What's more, one can interlink or "entangle" qubits held by
separate players so that manipulating one qubit strongly affects the
others.  More than a diversion, playing quantum games can reveal
new information-processing tasks (possibly even certain types of
financial transactions) that quantum computers could perform
more efficiently than classical computers.  Towards these ends,
theorists have been taking traditional games, adapting them for the
quantum realm, and checking if new or better strategies emerge for
winning.  While past quantum games have focused on two players
(Update 411), Oxford researchers (Patrick Hayden,
Patrick.hayden at qubit.org) have now identified multiplayer games
in which the player's optimal strategy differs from that of the
classical version of the game.  The researchers discovered unique
strategies in a three-player quantum version of the Dilemma game,
in which three partners engaged in a venture (such as getting the
best seats at a concert) each decide whether or not to betray the
others in efforts to maximize personal gain.  In the quantum
version, the qubits are entangled, then each person uses his qubit to
choose between the following strategies: try for good seat (0),
settle for poor seat (1) or some superposition of the two.  

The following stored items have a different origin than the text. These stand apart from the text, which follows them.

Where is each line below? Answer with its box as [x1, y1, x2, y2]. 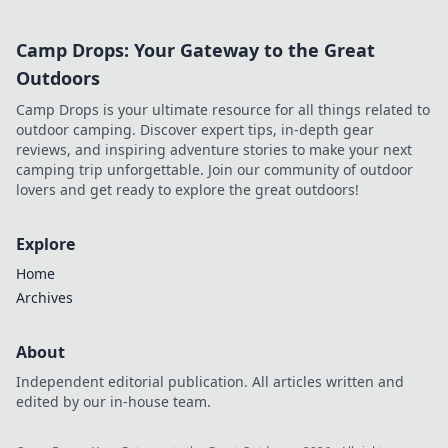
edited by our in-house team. [16, 391, 211, 411]
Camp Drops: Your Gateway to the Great [16, 37, 375, 62]
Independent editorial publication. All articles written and [16, 371, 404, 391]
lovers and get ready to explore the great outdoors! [16, 179, 359, 199]
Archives [16, 287, 73, 307]
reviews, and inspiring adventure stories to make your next [16, 139, 412, 159]
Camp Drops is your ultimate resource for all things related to [16, 99, 430, 119]
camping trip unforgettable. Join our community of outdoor [16, 159, 413, 179]
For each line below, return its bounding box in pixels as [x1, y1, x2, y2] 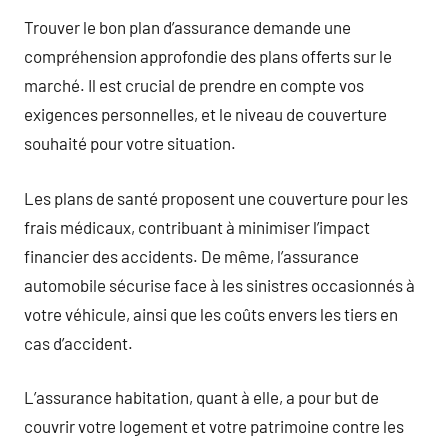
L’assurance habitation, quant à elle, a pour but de [24, 387, 379, 407]
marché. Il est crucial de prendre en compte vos [24, 75, 364, 95]
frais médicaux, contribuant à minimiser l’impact [24, 216, 370, 237]
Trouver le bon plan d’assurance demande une [24, 17, 351, 37]
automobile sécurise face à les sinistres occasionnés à [24, 274, 415, 295]
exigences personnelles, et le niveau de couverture [24, 104, 387, 124]
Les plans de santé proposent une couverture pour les [24, 187, 408, 208]
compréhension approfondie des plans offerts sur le [24, 46, 392, 66]
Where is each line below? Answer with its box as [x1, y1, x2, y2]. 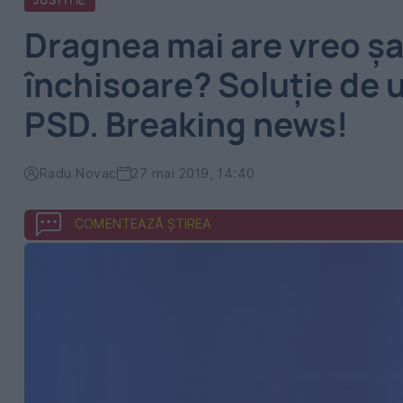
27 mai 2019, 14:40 [131, 166, 255, 181]
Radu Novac [39, 166, 117, 181]
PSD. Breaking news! [24, 102, 348, 147]
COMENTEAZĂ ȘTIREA [75, 216, 211, 231]
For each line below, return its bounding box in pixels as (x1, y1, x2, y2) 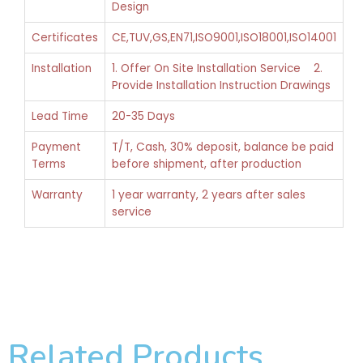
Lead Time (32, 108, 88, 124)
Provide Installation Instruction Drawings (112, 77, 331, 93)
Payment (32, 139, 81, 155)
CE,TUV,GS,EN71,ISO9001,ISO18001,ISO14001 (112, 29, 336, 45)
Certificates (32, 29, 98, 45)
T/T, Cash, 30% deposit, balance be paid (112, 139, 334, 155)
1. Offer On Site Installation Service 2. (112, 60, 322, 76)
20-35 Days (112, 108, 175, 124)
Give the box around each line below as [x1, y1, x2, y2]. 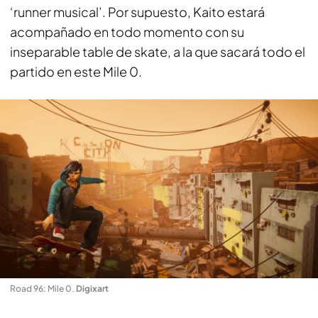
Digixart [76, 283, 109, 294]
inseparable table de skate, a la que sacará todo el [10, 43, 305, 60]
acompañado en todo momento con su [10, 23, 244, 40]
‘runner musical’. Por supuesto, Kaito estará [10, 3, 265, 20]
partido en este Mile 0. [10, 62, 142, 79]
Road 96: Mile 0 [10, 283, 72, 294]
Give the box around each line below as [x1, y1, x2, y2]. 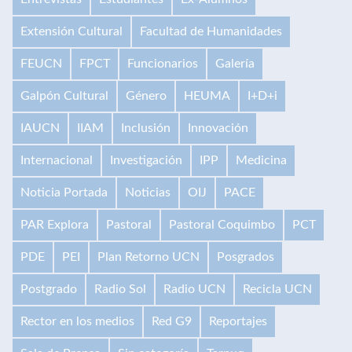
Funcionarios [127, 57, 198, 70]
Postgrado [20, 282, 77, 295]
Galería [215, 57, 255, 70]
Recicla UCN [243, 282, 312, 295]
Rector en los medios [20, 314, 134, 328]
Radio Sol [94, 282, 146, 295]
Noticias [125, 185, 170, 199]
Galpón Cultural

Entanglement actually destroys the incentive for a player to
contradict and thereby betray his opponents and it removes the
classical dilemma entirely. Although quantum games are mostly
played on paper at this point, a Chinese group has just reported the
experimental realization of a quantum Prisoner's Dilemma (Los
Alamos preprint quant-ph/0104087).  (Benjamin and Hayden,
Physical Review A, September 2001)